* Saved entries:
- - -

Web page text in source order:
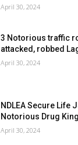
April 30, 2024
3 Notorious traffic
attacked, robbed
April 30, 2024
NDLEA Secure Life
Notorious Drug
April 30, 2024
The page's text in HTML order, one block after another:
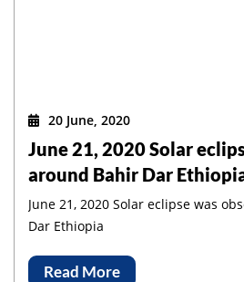
20 June, 2020
June 21, 2020 Solar
around Bahir Dar
June 21, 2020 Solar eclipse was
Dar Ethiopia
Read More
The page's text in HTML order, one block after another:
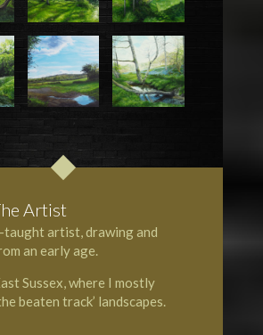
Artist
taught artist, drawing and
an early age.
Sussex, where I mostly
beaten track’ landscapes.
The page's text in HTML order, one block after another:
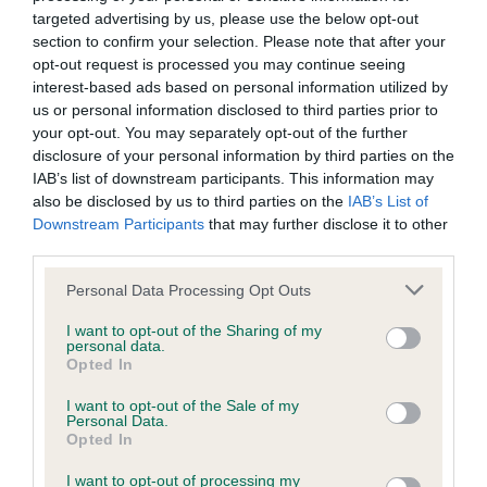
targeted advertising by us, please use the below opt-out
section to confirm your selection. Please note that after your
opt-out request is processed you may continue seeing
interest-based ads based on personal information utilized by
us or personal information disclosed to third parties prior to
your opt-out. You may separately opt-out of the further
disclosure of your personal information by third parties on the
IAB’s list of downstream participants. This information may
also be disclosed by us to third parties on the IAB’s List of
Downstream Participants that may further disclose it to other
Please note that this website/app uses one or more Google
not limited to your visit or usage behaviour. You may click to
grant or deny consent to Google and its third-party tags to
use your data for below specified purposes in below Google
consent section.
Personal Data Processing Opt Outs
I want to opt-out of the Sharing of my
personal data.
Opted In
I want to opt-out of the Sale of my
Personal Data.
Opted In
I want to opt-out of processing my
Coefficient of Inbreeding (CoI)
Inbreeding coefficient for PURBARN OUGHT
TO BE HERE is 18.0%
22 generations available of which 5 are complete
Breed average CoI 6.4%
Estimated Breeding Values (EBVs)
is more or less likely to have, and pass on genes, related to
hip/elbow dysplasia. EBVs link the information about dog's
family with data from the BVA/KC health schemes.
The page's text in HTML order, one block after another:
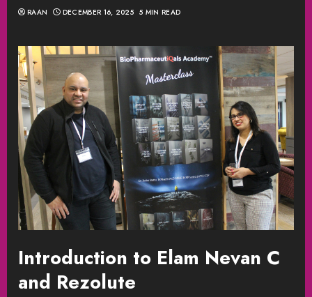
RAAN DECEMBER 16, 2025 5 MIN READ
Introduction to Elam Nevan C
and Rezolute
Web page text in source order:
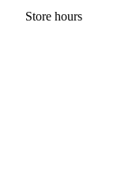
Store hours

- - -

Exactly as written, give the entries above again, with no images.

* WRITTEN SOLUTION:
Web page text in source order:
April 30, 2024
3 Notorious traffic
attacked, robbed
April 30, 2024
NDLEA Secure Life
Notorious Drug
April 30, 2024
The page's text in HTML order, one block after another:
20 June, 2020
June 21, 2020 Solar
around Bahir Dar
June 21, 2020 Solar eclipse was
Dar Ethiopia
Read More
The page's text in HTML order, one block after another:
Artist
taught artist, drawing and
an early age.
Sussex, where I mostly
beaten track’ landscapes.
The page's text in HTML order, one block after another:
targeted advertising by us, please use the below opt-out
section to confirm your selection. Please note that after your
opt-out request is processed you may continue seeing
interest-based ads based on personal information utilized by
us or personal information disclosed to third parties prior to
your opt-out. You may separately opt-out of the further
disclosure of your personal information by third parties on the
IAB’s list of downstream participants. This information may
also be disclosed by us to third parties on the IAB’s List of
Downstream Participants that may further disclose it to other
Please note that this website/app uses one or more Google
not limited to your visit or usage behaviour. You may click to
grant or deny consent to Google and its third-party tags to
use your data for below specified purposes in below Google
consent section.
Personal Data Processing Opt Outs
I want to opt-out of the Sharing of my
personal data.
Opted In
I want to opt-out of the Sale of my
Personal Data.
Opted In
I want to opt-out of processing my
Coefficient of Inbreeding (CoI)
Inbreeding coefficient for PURBARN OUGHT
TO BE HERE is 18.0%
22 generations available of which 5 are complete
Breed average CoI 6.4%
Estimated Breeding Values (EBVs)
is more or less likely to have, and pass on genes, related to
hip/elbow dysplasia. EBVs link the information about dog's
family with data from the BVA/KC health schemes.
The page's text in HTML order, one block after another:
RAAN DECEMBER 16, 2025 5 MIN READ
Introduction to Elam Nevan C
and Rezolute
Web page text in source order:
Store hours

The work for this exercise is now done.